■ PROBLEM ■
Nothing but the records, repeated word for word and free of pictures, belongs in the answer.

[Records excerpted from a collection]
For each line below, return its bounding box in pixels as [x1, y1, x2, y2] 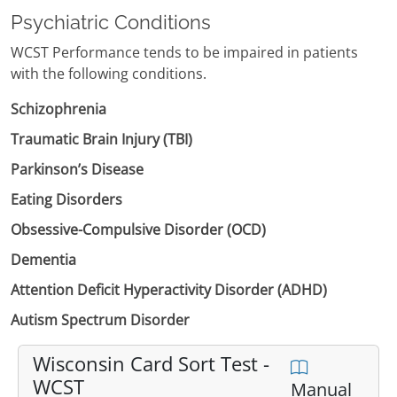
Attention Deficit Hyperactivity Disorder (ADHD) [11, 280, 327, 300]
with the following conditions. [11, 64, 206, 84]
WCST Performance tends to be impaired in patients [11, 43, 358, 63]
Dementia [11, 250, 76, 270]
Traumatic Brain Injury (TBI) [11, 129, 192, 150]
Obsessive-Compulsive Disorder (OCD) [11, 220, 266, 240]
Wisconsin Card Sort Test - [33, 351, 269, 378]
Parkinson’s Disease [11, 160, 144, 180]

■ EXERCISE RESULT ■
For each line below, return its bounding box in pixels as [x1, y1, x2, y2] 
Attention Deficit Hyperactivity Disorder (ADHD) [11, 280, 327, 300]
with the following conditions. [11, 64, 206, 84]
WCST Performance tends to be impaired in patients [11, 43, 358, 63]
Dementia [11, 250, 76, 270]
Traumatic Brain Injury (TBI) [11, 129, 192, 150]
Obsessive-Compulsive Disorder (OCD) [11, 220, 266, 240]
Wisconsin Card Sort Test - [33, 351, 269, 378]
Parkinson’s Disease [11, 160, 144, 180]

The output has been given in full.